Records from a dataset:
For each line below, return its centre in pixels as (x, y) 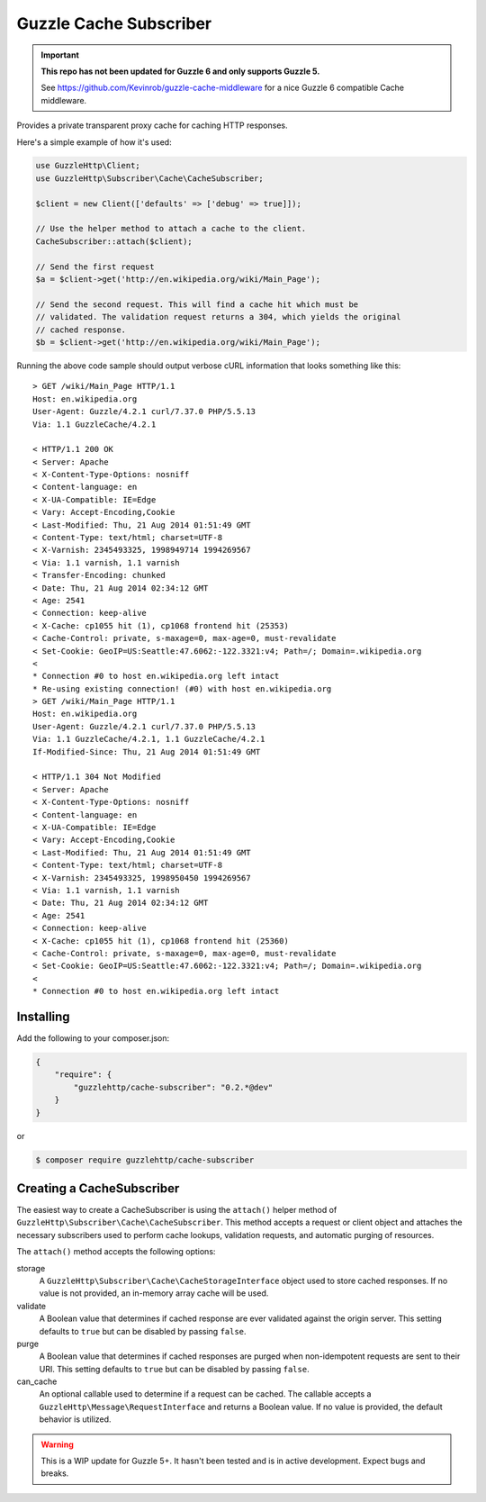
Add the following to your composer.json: (93, 1038)
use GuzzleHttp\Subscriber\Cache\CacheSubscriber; (150, 178)
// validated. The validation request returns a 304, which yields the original (218, 317)
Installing (44, 1016)
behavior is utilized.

__Work to complete__: Retype all entries above verbatim; no pictures belong in the copy.

__Solution__:
For each line below, return its centre in pixels as (x, y) 
Add the following to your composer.json: (93, 1038)
use GuzzleHttp\Subscriber\Cache\CacheSubscriber; (150, 178)
// validated. The validation request returns a 304, which yields the original (218, 317)
Installing (44, 1016)
behavior is utilized.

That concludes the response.